#### [GIVEN RECORDS]
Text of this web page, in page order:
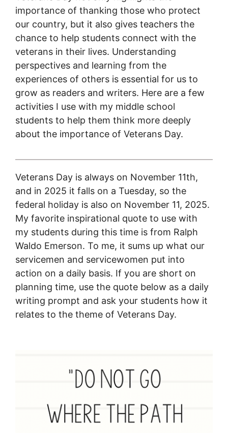
importance of thanking those who protect
our country, but it also gives teachers the
chance to help students connect with the
veterans in their lives. Understanding
perspectives and learning from the
experiences of others is essential for us to
grow as readers and writers. Here are a few
activities I use with my middle school
students to help them think more deeply
about the importance of Veterans Day.
Veterans Day is always on November 11th,
and in 2025 it falls on a Tuesday, so the
federal holiday is also on November 11, 2025.
My favorite inspirational quote to use with
my students during this time is from Ralph
Waldo Emerson. To me, it sums up what our
servicemen and servicewomen put into
action on a daily basis. If you are short on
planning time, use the quote below as a daily
writing prompt and ask your students how it
relates to the theme of Veterans Day.
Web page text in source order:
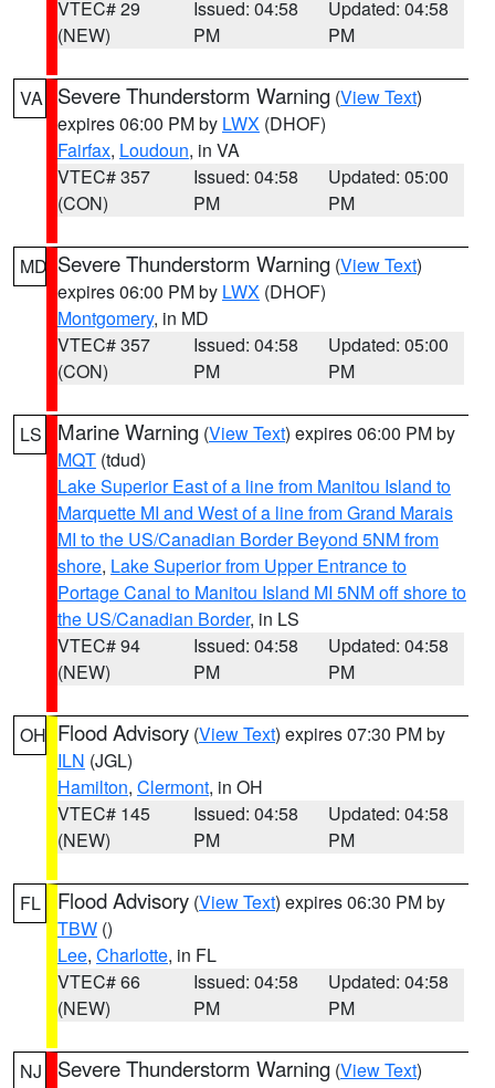
VTEC# 29
(NEW)
Issued: 04:58
PM
Updated: 04:58
PM
VA Severe Thunderstorm Warning (View Text)
expires 06:00 PM by LWX (DHOF)
Fairfax, Loudoun, in VA
VTEC# 357
(CON)
Issued: 04:58
PM
Updated: 05:00
PM
MD Severe Thunderstorm Warning (View Text)
expires 06:00 PM by LWX (DHOF)
Montgomery, in MD
VTEC# 357
(CON)
Issued: 04:58
PM
Updated: 05:00
PM
LS Marine Warning (View Text) expires 06:00 PM by
MQT (tdud)
Lake Superior East of a line from Manitou Island to
Marquette MI and West of a line from Grand Marais
MI to the US/Canadian Border Beyond 5NM from
shore, Lake Superior from Upper Entrance to
Portage Canal to Manitou Island MI 5NM off shore to
the US/Canadian Border, in LS
VTEC# 94
(NEW)
Issued: 04:58
PM
Updated: 04:58
PM
OH Flood Advisory (View Text) expires 07:30 PM by
ILN (JGL)
Hamilton, Clermont, in OH
VTEC# 145
(NEW)
Issued: 04:58
PM
Updated: 04:58
PM
FL Flood Advisory (View Text) expires 06:30 PM by
TBW ()
Lee, Charlotte, in FL
VTEC# 66
(NEW)
Issued: 04:58
PM
Updated: 04:58
PM
NJ Severe Thunderstorm Warning (View Text)

#### [BRIEF]
Could you restate word for word the lines above, from the one that contains "perspectives and learning from the" through the one that contains "Waldo Emerson. To me, it sums up what our", and no others?

#### [ANSWER SPACE]
perspectives and learning from the
experiences of others is essential for us to
grow as readers and writers. Here are a few
activities I use with my middle school
students to help them think more deeply
about the importance of Veterans Day.
Veterans Day is always on November 11th,
and in 2025 it falls on a Tuesday, so the
federal holiday is also on November 11, 2025.
My favorite inspirational quote to use with
my students during this time is from Ralph
Waldo Emerson. To me, it sums up what our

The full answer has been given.